*** Opening of Provided material ***

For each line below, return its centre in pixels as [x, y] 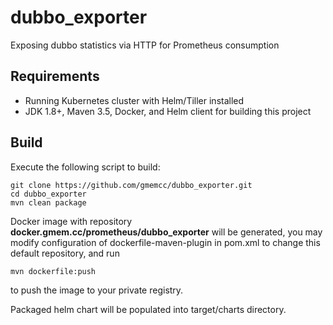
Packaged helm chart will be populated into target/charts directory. [148, 309]
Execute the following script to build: [85, 167]
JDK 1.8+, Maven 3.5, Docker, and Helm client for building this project [168, 111]
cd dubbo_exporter [48, 194]
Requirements [55, 76]
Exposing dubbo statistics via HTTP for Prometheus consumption [145, 45]
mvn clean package [48, 202]
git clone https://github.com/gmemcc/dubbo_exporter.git [131, 185]
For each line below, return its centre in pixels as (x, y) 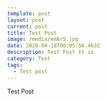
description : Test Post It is (51, 53)
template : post (29, 13)
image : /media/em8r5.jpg (43, 39)
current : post (28, 26)
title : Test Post (32, 33)
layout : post (26, 20)
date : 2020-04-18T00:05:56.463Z (53, 46)
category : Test (29, 59)
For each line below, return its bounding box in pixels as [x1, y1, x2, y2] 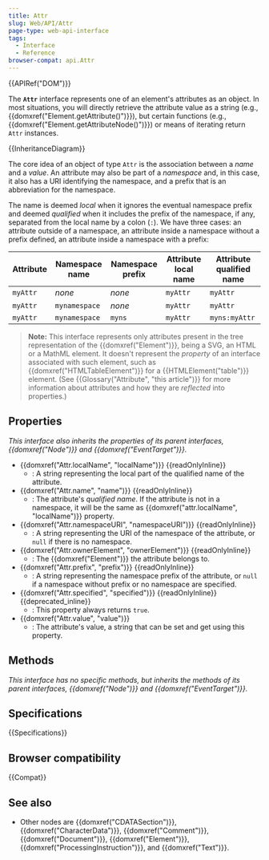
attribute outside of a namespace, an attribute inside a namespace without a [8, 225, 260, 235]
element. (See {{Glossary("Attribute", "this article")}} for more [27, 374, 231, 383]
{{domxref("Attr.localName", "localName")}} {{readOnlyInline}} [19, 460, 227, 469]
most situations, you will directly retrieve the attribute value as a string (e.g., [8, 102, 259, 112]
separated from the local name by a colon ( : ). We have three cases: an [8, 217, 242, 227]
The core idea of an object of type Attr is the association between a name [8, 159, 254, 168]
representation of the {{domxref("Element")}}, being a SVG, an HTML [27, 340, 256, 350]
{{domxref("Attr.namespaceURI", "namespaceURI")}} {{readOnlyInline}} [19, 519, 256, 529]
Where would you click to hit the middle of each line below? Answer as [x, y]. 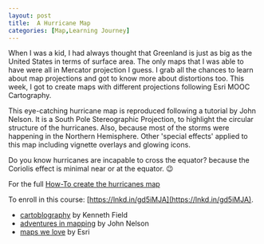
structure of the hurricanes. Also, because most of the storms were [119, 128]
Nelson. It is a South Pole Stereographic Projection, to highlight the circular [131, 120]
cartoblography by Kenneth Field [74, 215]
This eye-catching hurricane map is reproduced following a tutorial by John [132, 111]
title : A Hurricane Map [49, 23]
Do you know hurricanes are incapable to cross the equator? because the [129, 160]
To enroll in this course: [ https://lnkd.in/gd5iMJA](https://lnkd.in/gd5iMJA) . [131, 199]
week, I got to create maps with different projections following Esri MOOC [129, 87]
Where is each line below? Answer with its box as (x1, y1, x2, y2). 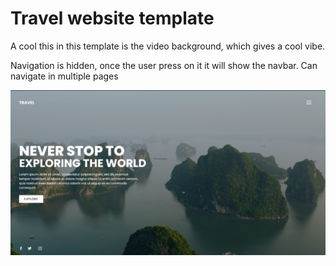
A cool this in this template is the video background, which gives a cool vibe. (10, 40, 326, 52)
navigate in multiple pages (10, 70, 119, 82)
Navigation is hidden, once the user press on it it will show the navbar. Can (10, 59, 318, 71)
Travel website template (10, 7, 215, 30)
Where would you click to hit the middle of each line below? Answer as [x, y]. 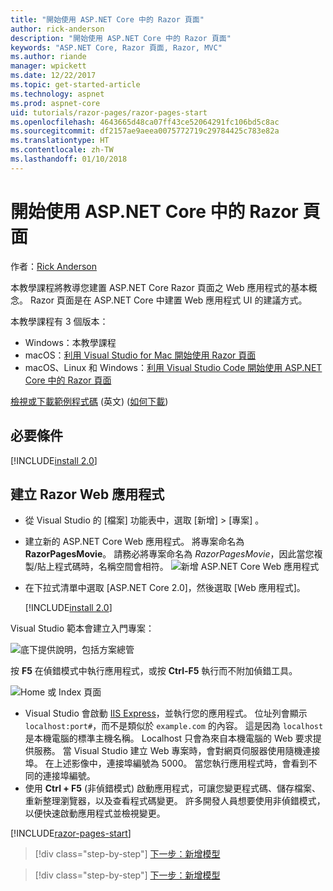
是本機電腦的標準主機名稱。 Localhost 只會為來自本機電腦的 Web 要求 [168, 738]
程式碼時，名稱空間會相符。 [111, 567]
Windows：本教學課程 [70, 342]
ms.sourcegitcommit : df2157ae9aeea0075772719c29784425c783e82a [145, 131]
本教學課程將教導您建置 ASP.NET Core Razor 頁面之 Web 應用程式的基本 [159, 287]
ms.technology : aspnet [57, 94]
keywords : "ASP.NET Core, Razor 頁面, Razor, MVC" [116, 47]
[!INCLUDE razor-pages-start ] [71, 833]
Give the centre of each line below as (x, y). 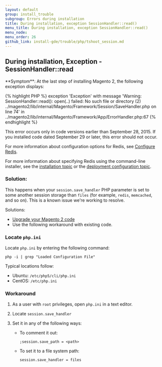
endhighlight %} (21, 122)
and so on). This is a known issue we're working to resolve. (65, 200)
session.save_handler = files (51, 360)
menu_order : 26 (21, 37)
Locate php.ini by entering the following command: (57, 248)
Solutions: (15, 210)
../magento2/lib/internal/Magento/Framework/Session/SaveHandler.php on (81, 106)
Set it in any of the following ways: (47, 323)
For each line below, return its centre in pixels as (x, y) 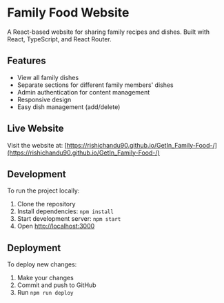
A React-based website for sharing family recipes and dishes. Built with (109, 32)
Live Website (35, 129)
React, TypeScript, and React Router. (59, 39)
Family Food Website (68, 13)
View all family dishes (48, 77)
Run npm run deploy (45, 293)
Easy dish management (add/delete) (69, 107)
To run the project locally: (43, 190)
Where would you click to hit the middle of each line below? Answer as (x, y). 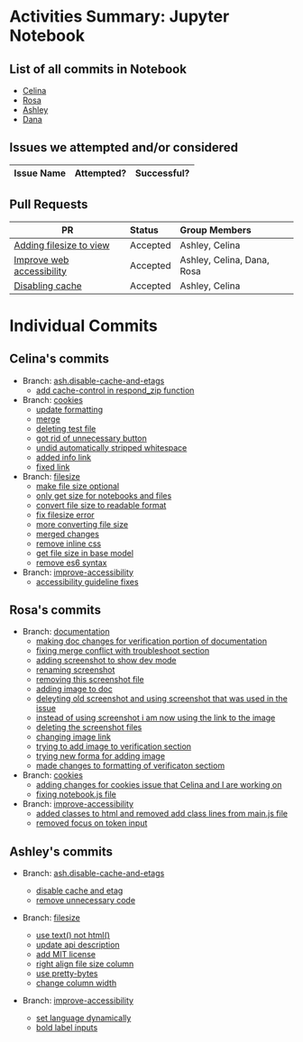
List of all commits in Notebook (98, 69)
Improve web (41, 260)
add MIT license (66, 955)
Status (144, 230)
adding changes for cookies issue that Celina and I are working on (159, 785)
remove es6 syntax (71, 562)
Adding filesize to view (62, 245)
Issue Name (40, 173)
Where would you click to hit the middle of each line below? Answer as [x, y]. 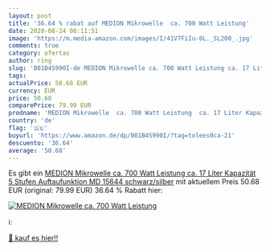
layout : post [30, 16]
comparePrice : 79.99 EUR [50, 105]
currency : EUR [32, 91]
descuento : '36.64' [41, 143]
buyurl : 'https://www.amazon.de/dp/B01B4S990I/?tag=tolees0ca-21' [122, 135]
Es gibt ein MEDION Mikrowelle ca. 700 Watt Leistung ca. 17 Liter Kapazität [132, 173]
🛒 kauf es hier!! [33, 238]
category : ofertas [39, 53]
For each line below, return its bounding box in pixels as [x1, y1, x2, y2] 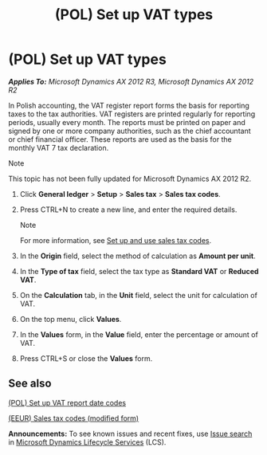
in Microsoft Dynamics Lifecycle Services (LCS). [8, 437, 167, 447]
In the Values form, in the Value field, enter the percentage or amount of [19, 329, 259, 339]
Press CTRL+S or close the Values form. [19, 353, 153, 363]
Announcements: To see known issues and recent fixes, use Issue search [8, 429, 253, 438]
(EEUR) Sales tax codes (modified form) [8, 413, 139, 423]
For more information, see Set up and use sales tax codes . [19, 235, 212, 245]
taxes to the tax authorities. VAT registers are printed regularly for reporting [8, 109, 256, 119]
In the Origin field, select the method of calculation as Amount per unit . [19, 251, 257, 261]
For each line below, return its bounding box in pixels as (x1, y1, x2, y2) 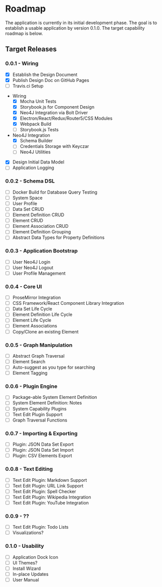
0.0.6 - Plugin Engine (5, 383, 58, 390)
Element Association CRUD (12, 223, 69, 229)
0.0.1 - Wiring (5, 60, 39, 67)
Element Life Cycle (12, 317, 52, 323)
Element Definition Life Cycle (12, 311, 73, 317)
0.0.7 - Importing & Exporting (5, 430, 78, 437)
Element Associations (12, 323, 58, 329)
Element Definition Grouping (12, 229, 71, 235)
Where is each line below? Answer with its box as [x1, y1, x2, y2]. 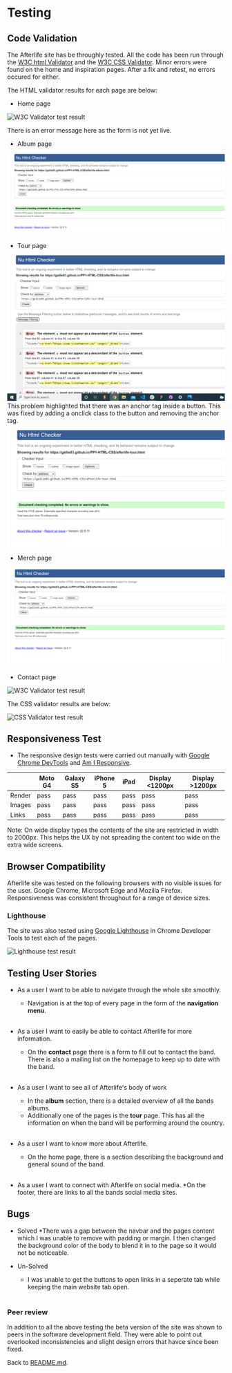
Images [10, 801, 32, 809]
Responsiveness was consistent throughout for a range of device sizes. [7, 893, 211, 902]
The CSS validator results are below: [7, 699, 111, 708]
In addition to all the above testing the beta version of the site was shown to [7, 1323, 222, 1332]
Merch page [17, 554, 52, 562]
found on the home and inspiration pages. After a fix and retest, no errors [7, 66, 215, 73]
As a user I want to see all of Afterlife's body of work [17, 1083, 167, 1092]
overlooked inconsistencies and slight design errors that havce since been [7, 1338, 219, 1346]
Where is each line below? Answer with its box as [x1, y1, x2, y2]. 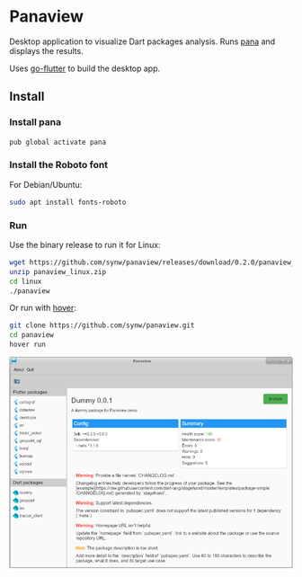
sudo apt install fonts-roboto [9, 198, 127, 207]
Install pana [9, 116, 61, 129]
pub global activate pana [9, 138, 106, 146]
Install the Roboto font [9, 159, 109, 172]
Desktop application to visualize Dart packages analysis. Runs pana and [9, 36, 276, 47]
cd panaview [9, 331, 54, 340]
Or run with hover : [9, 303, 76, 314]
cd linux [9, 277, 42, 286]

*** Close of Provided material ***

Task directions: All that should appear in the answer is the lines above from the line with "Live Website (35, 129)" through the line with "remove es6 syntax (71, 562)", retyped exactly, pictures left out.

Response area:
Live Website (35, 129)
React, TypeScript, and React Router. (59, 39)
Family Food Website (68, 13)
View all family dishes (48, 77)
Run npm run deploy (45, 293)
Easy dish management (add/delete) (69, 107)
To run the project locally: (43, 190)
Where would you click to hit the middle of each line below? Answer as (x, y). 
List of all commits in Notebook (98, 69)
Improve web (41, 260)
add MIT license (66, 955)
Status (144, 230)
adding changes for cookies issue that Celina and I are working on (159, 785)
remove es6 syntax (71, 562)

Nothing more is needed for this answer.